WORK INSTRUCTION —
Output exactly, and only, the lines below from the one with "criação e o" down to the one with "koch ich mir heute Mittag". Include both end lines and no pictures.

[Records excerpted from a collection]
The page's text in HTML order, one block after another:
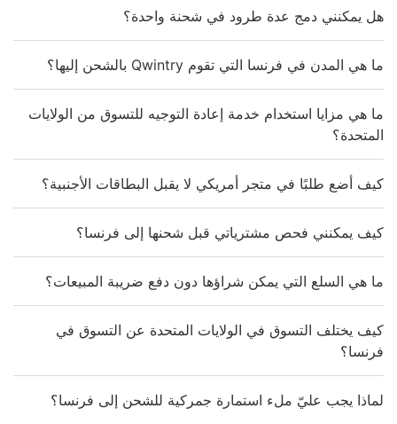
هل يمكنني دمج عدة طرود في شحنة واحدة؟
ما هي المدن في فرنسا التي تقوم Qwintry بالشحن إليها؟
ما هي مزايا استخدام خدمة إعادة التوجيه للتسوق من الولايات
المتحدة؟
كيف أضع طلبًا في متجر أمريكي لا يقبل البطاقات الأجنبية؟
كيف يمكنني فحص مشترياتي قبل شحنها إلى فرنسا؟
ما هي السلع التي يمكن شراؤها دون دفع ضريبة المبيعات؟
كيف يختلف التسوق في الولايات المتحدة عن التسوق في
فرنسا؟
لماذا يجب عليّ ملء استمارة جمركية للشحن إلى فرنسا؟
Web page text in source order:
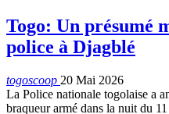
Togo: Un présumé
police à Djagblé
togoscoop 20 Mai 2026
La Police nationale togolaise a
braqueur armé dans la nuit du
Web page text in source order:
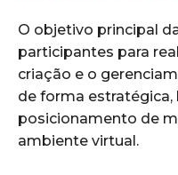
O objetivo principal
participantes para
criação e o
de forma
posicionamento de
ambiente virtual.
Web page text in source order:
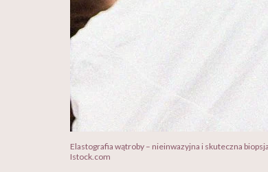
Elastografia wątroby – nieinwazyjna i skuteczna biopsja
Istock.com
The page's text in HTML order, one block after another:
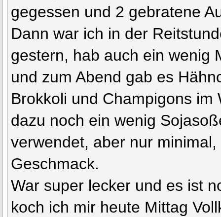
gegessen und 2 gebratene
Dann war ich in der
gestern, hab auch ein wenig
und zum Abend gab es
Brokkoli und Champigons im
dazu noch ein wenig
verwendet, aber nur
Geschmack.
War super lecker und es ist
koch ich mir heute Mittag
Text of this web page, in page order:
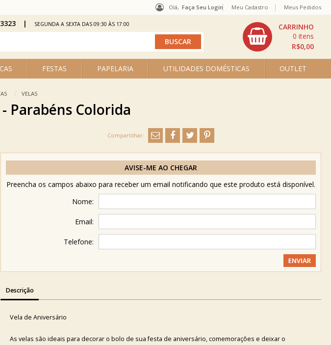
Olá, Faça Seu Login
FESTAS PAPELARIA UTILIDADES DOMÉSTICAS OUTLET
R$0,00
0
Meu Cadastro Meus Pedidos
SEGUNDA A SEXTA DAS 09:30 ÀS 17:00
VELAS
Parabéns Colorida
AVISE-ME AO CHEGAR
Preencha os campos abaixo para receber um email notificando que este produto está disponível.
Nome:
Email:
Telefone:
Descrição
Vela de Aniversário
As velas são ideais para decorar o bolo de sua festa de aniversário, comemorações e deixar o
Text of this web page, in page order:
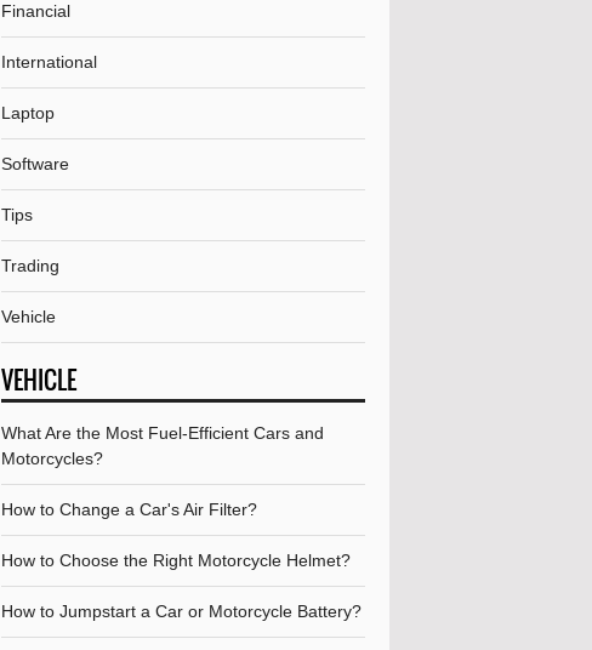
Financial
International
Laptop
Software
Tips
Trading
Vehicle
VEHICLE
What Are the Most Fuel-Efficient Cars and
Motorcycles?
How to Change a Car's Air Filter?
How to Choose the Right Motorcycle Helmet?
How to Jumpstart a Car or Motorcycle Battery?
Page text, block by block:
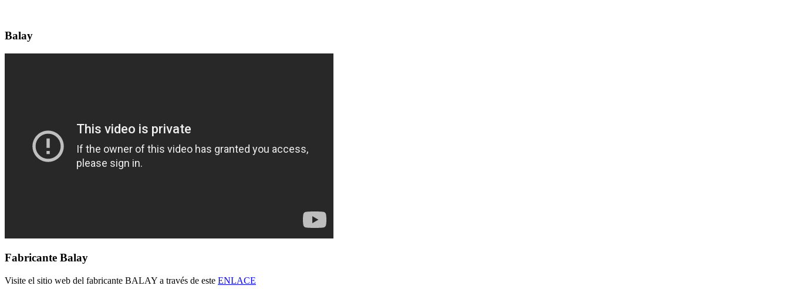
Balay
Fabricante Balay
Visite el sitio web del fabricante BALAY a través de este ENLACE
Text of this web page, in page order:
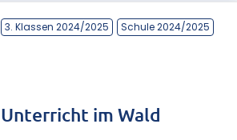
3. Klassen 2024/2025 Schule 2024/2025
Unterricht im Wald
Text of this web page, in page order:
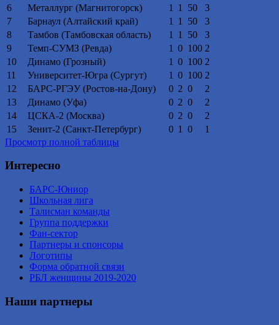
6
Металлург (Магнитогорск) 1 1 50
3
7
Барнаул (Алтайский край) 1 1 50
3
8
Тамбов (Тамбовская область) 1 1 50
3
9
Темп-СУМЗ (Ревда) 1 0 100 2
10
Динамо (Грозный) 1 0 100 2
11
Университет-Югра (Сургут) 1 0 100 2
12
БАРС-РГЭУ (Ростов-на-Дону) 0 2 0
2
13
Динамо (Уфа) 0 2 0
2
14
ЦСКА-2 (Москва) 0 2 0
2
15
Зенит-2 (Санкт-Петербург) 0 1 0
1
Просмотр полной таблицы
Интересно
БАРС-Юниор
Школьная лига
Талисман команды
Группа поддержки
Фан-сектор
Партнеры и спонсоры
Логотипы
Форма обратной связи
РБЛ женщины 2019-2020
Наши партнеры
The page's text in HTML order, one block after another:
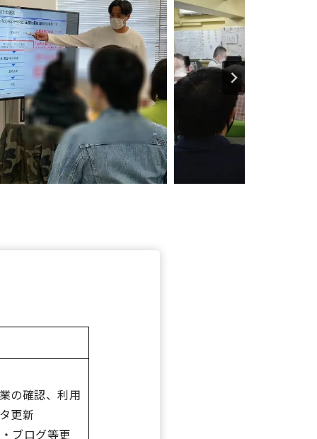
の確認、利用
更新
ブログ等更
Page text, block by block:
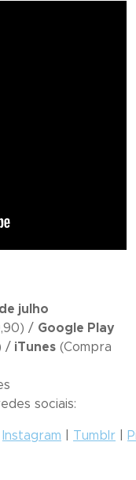
julho
/ Google Play
/ iTunes (Compra
sociais:
Instagram Tumblr
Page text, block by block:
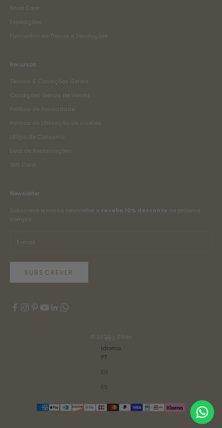
Shoe Care
Expedições
Formulário de Trocas e Devoluções
Recursos
Termos & Condições Gerais
Condições Gerais de Venda
Política de Privacidade
Política de Utilização de cookies
Litígio de Consumo
Livro de Reclamações
Gift Card
Newsletter
Subscreve a nossa newsletter e recebe 10% desconto na próxima
compra.
SUBSCREVER
PT
Idioma
PT
EN
ES
© 2026 - Zilian
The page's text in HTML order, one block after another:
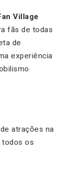
Village
fãs de todas
de
experiência
atrações na
todos os
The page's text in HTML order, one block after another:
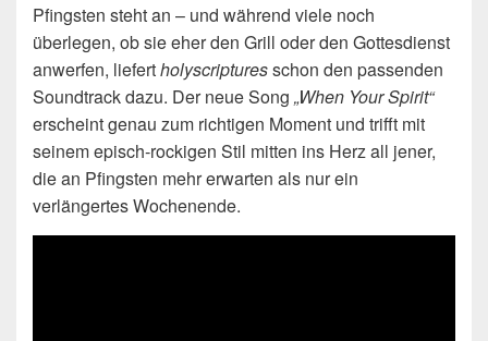
Pfingsten steht an – und während viele noch
überlegen, ob sie eher den Grill oder den Gottesdienst
anwerfen, liefertholyscripturesschon den passenden
Soundtrack dazu. Der neue Song „When Your Spirit“
erscheint genau zum richtigen Moment und trifft mit
seinem episch‑rockigen Stil mitten ins Herz all jener,
die an Pfingsten mehr erwarten als nur ein
verlängertes Wochenende.
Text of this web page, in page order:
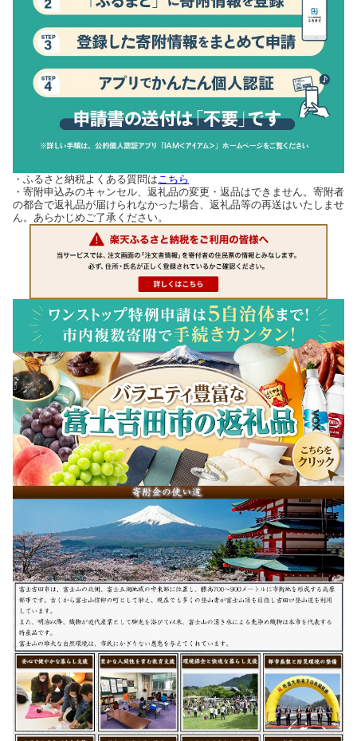
・ふるさと納税よくある質問は こちら
・寄附申込みのキャンセル、返礼品の変更・返品はできません。寄附者
の都合で返礼品が届けられなかった場合、返礼品等の再送はいたしませ
ん。あらかじめご了承ください。
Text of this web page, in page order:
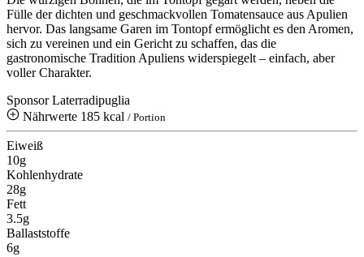
Fülle der dichten und geschmackvollen Tomatensauce aus Apulien
hervor. Das langsame Garen im Tontopf ermöglicht es den Aromen,
sich zu vereinen und ein Gericht zu schaffen, das die
gastronomische Tradition Apuliens widerspiegelt – einfach, aber
voller Charakter.
Sponsor Laterradipuglia
Nährwerte 185 kcal / Portion
Eiweiß
10g
Kohlenhydrate
28g
Fett
3.5g
Ballaststoffe
6g
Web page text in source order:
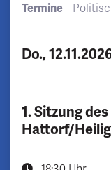
Termine
Do.,
1. Sitzung
Hattorf/
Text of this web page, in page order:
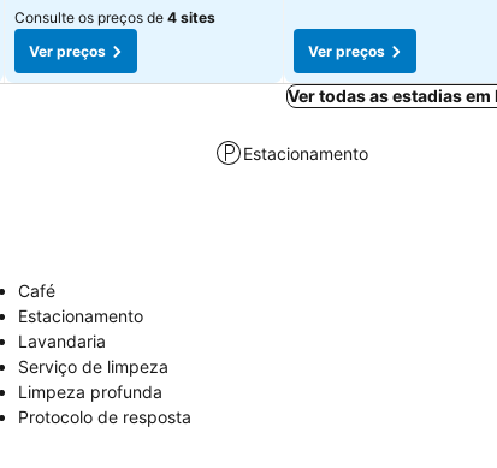
Consulte os preços de 4 sites
Ver preços
Ver preços
Ver todas as estadias em
Estacionamento
Café
Estacionamento
Lavandaria
Serviço de limpeza
Limpeza profunda
Protocolo de resposta
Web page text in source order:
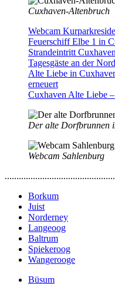
Cuxhaven-Altenbruch
Webcam
Feuerschiff Elbe 1 in
Strandeintritt
Tagesgäste an der
Alte Liebe in
erneuert
Cuxhaven Alte Liebe
Der alte Dorfbrunnen
Webcam Sahlenburg
Borkum
Juist
Norderney
Langeoog
Baltrum
Spiekeroog
Wangerooge
Büsum
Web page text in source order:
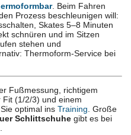
. Beim Fahren
Prozess beschleunigen will:
Skates 5–8 Minuten
schnüren und im Sitzen
stehen und
Thermoform-Service bei
Fußmessung, richtigem
(1/2/3) und einem
optimal ins Training . Große
Schlittschuhe gibt es bei
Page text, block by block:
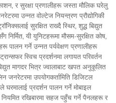
र सुरक्षा प्रणालीहरू जस्ता मौलिक घरेलु
उन्नत वोल्टेज नियन्त्रण प्रौद्योगिकी
सुरक्षित राख्दै स्थिर, शुद्ध बिद्युत
यी युनिटहरूमा मौसम-सुरक्षित कोष,
पालन गर्ने उन्नत पर्यवेक्षण प्रणालीहरू
स्विच प्रदर्शनमा लगायत परिवर्तन
मागदर भित्र ज्वालाबाट खपत अनुकूलित
जनरेटरमा उपयोगकर्तामिति डिजिटल
प्रदर्शन पालन गर्ने मोबाइल
नियमित रखिबारमा सहज पहुँच गर्ने पैनलहरू र

WRITTEN SOLUTION —
criação e o
de forma
posicionamento de
ambiente virtual.
Web page text in source order:
Elastografia wątroby – nieinwazyjna i skuteczna biopsja
Istock.com
The page's text in HTML order, one block after another:
gegessen und 2 gebratene
Dann war ich in der
gestern, hab auch ein wenig
und zum Abend gab es
Brokkoli und Champigons im
dazu noch ein wenig
verwendet, aber nur
Geschmack.
War super lecker und es ist
koch ich mir heute Mittag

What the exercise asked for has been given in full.